Es realmente reconfortante poner un disco y que el mismo te sacuda desde el primer acorde, hasta el último. Eso logra María Pien en La Vuelta Manzana su primer disco, y por ello se gana un lugar en la sección Descubrimientos de Otra Canción. Es que si bien el disco esta dando vueltas hace rato en la redacción de la página, por primera vez tuvo la escucha necesaria capa por capa, para poder llegar al centro de la cebolla.

María Pien

María Pien

Pero primero deberiamos hablar de la muchacha en cuestión. María es guitarrista, cantante y compositora porteña, del barrio de Almagro y tiene 26 años. Amante de voces como Joni Mitchell o Edith Piaf, Maria logra un sonido bien rioplatense gracias a la producción de Diego Rolón -guitarrista, compañero de andanzas de Ana Prada, Teresa Parodi, Antonio Birabent, entre otros-. La muchacha de Almagro, comenzó a estudiar música, formalmente, a los 10 años.

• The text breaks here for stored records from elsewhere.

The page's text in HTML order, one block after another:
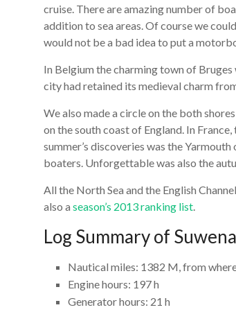
cruise. There are amazing number of
addition to sea areas. Of course we
would not be a bad idea to put a
In Belgium the charming town of
city had retained its medieval charm
We also made a circle on the both
on the south coast of England. In
summer’s discoveries was the
boaters. Unforgettable was also the
All the North Sea and the English
also a season’s 2013 ranking list.
Log Summary of
Nautical miles: 1382 M, from
Engine hours: 197 h
Generator hours: 21 h
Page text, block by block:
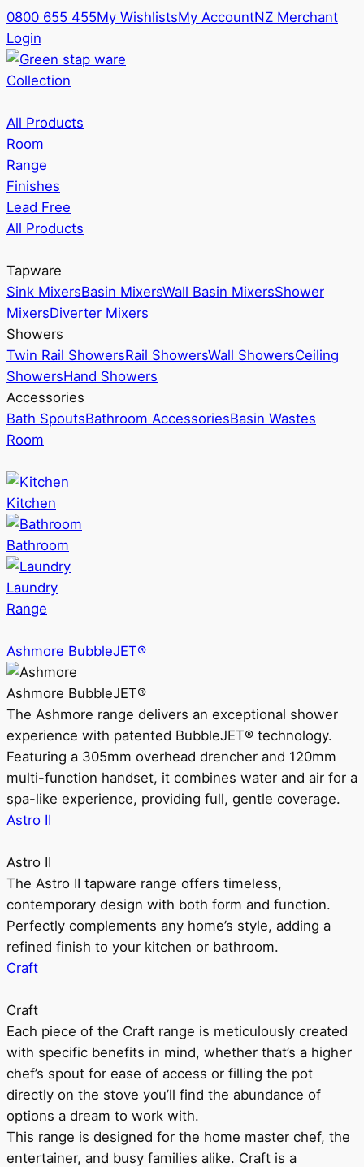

En el medio estudió durante un año en Estados Unidos, y fue justamente Rolón, quien la metió en el mundo de la guitarra del folklore y el tango.

Vuelta Manzana es exquisito. Un disco de estas épocas, folklórico. Ya a esta altura deberíamos entender que el folklore no es solamente eso que uno ve en Cosquín. Ya en el 2013, deberiamos entender que nuestro rock y pop, son folklore. Y María Pien es botón de muestra de nuestro nuevo folklore. El disco abre con la canción Río Rivadavia -que cuenta con la participación de Antonio Birabent-. En esta canción la Avenida Rivadavia de Manal se cruza con la guitarra de Avenida Alcorta de Cerati, y la poesía, la metafora, viene bajando desde el Parana como Fandermole o Teresa Parodi. La Avenida Rivadavia, tan cementada, es un río que se transita en bondi. Genial. Links de nuestro folklore contemporáneo  Esa canción abre el disco -tremendo acierto a la hora de ordenar los tracks del disco-, y sirve como carta de presentación sin dudarlo. Eso es María Pien. Esa es la música de este tiempo. Desprejuiciada y desfachatada.